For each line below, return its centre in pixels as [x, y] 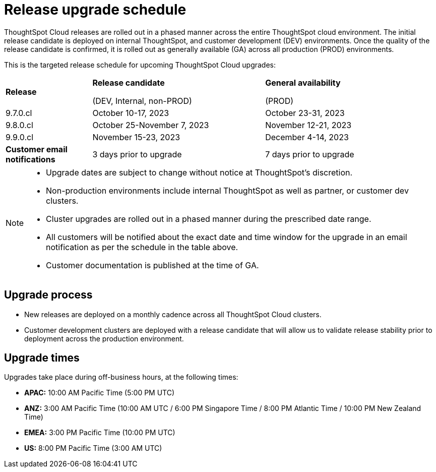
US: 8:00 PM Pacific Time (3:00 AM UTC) [93, 448]
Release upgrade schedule [95, 10]
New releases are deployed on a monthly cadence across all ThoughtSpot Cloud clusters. [173, 314]
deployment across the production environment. [104, 338]
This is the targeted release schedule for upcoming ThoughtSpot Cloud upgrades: [140, 65]
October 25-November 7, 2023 [151, 125]
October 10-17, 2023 [131, 113]
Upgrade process [48, 295]
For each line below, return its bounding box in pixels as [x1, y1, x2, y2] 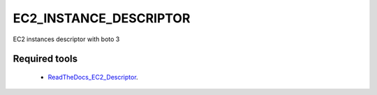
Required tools [13, 53, 78, 65]
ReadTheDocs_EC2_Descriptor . [47, 73, 139, 81]
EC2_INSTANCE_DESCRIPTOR [13, 10, 191, 26]
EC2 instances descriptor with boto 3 [13, 35, 120, 43]
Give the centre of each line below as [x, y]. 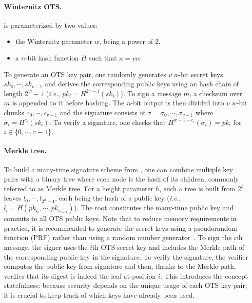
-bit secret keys [201, 74]
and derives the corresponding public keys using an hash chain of [142, 84]
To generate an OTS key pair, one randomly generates [85, 74]
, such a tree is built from [197, 188]
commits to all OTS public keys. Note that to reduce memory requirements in [120, 218]
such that [103, 57]
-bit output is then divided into [177, 103]
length [13, 93]
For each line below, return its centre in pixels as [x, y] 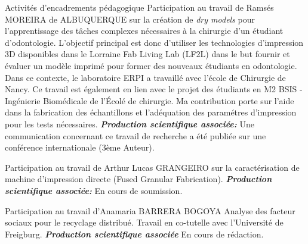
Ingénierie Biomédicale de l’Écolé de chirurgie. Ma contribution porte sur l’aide [150, 100]
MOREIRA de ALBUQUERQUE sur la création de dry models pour [130, 19]
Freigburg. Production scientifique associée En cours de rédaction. [134, 234]
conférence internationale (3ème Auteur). [80, 147]
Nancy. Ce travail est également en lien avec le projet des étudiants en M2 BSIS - [154, 89]
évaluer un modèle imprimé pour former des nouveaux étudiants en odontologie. [151, 65]
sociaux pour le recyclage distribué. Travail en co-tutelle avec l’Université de [144, 222]
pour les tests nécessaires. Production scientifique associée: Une [130, 123]
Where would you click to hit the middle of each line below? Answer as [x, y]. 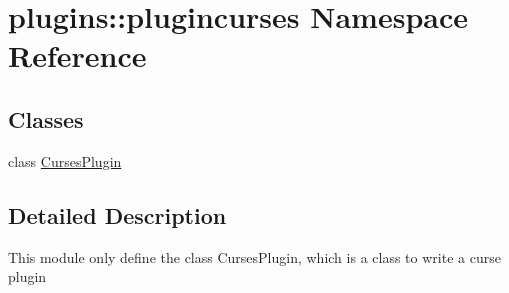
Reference [77, 55]
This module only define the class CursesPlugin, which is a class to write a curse [254, 256]
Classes [46, 118]
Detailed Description [117, 214]
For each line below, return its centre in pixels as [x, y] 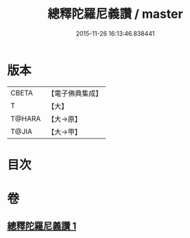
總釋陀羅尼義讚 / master [115, 14]
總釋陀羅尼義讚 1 [42, 226]
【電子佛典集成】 [75, 93]
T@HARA [26, 119]
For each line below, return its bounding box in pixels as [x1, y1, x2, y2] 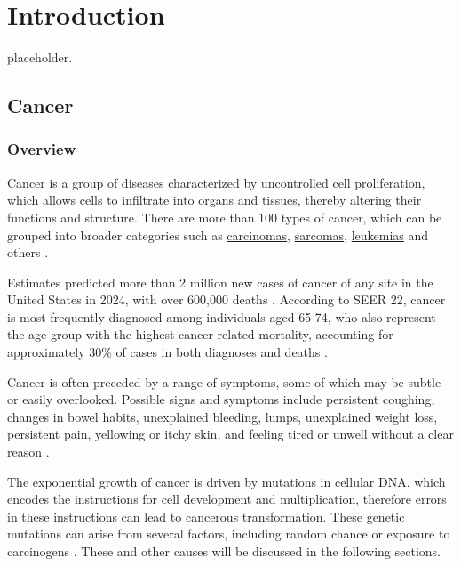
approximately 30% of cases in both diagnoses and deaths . [7, 343, 328, 361]
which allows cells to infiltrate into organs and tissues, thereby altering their [7, 190, 422, 209]
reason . [7, 442, 50, 461]
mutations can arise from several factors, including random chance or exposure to [7, 524, 450, 543]
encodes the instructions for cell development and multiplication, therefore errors [7, 489, 447, 508]
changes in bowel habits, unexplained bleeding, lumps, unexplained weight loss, [7, 407, 438, 425]
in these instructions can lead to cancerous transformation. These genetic [7, 506, 405, 525]
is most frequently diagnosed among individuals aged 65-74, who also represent [7, 307, 436, 326]
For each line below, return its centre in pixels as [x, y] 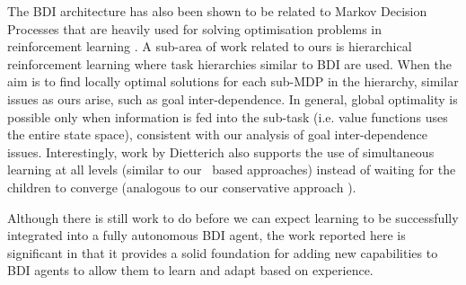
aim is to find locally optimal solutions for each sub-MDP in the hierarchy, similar [233, 81]
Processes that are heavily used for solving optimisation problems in [195, 28]
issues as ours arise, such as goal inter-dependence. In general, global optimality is [233, 98]
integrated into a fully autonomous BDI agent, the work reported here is [207, 235]
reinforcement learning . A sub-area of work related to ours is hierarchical [210, 46]
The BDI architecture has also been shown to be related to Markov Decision [217, 11]
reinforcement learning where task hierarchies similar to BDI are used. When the [229, 63]
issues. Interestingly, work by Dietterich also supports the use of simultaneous [221, 151]
----------
Return only the lines from the start of the data through the line that contains "deployment across the", please, copying them exactly and omitting all pictures.

For each line below, return its centre in pixels as [x, y] 
US: 8:00 PM Pacific Time (3:00 AM UTC) [93, 448]
Release upgrade schedule [95, 10]
New releases are deployed on a monthly cadence across all ThoughtSpot Cloud clusters. [173, 314]
deployment across the production environment. [104, 338]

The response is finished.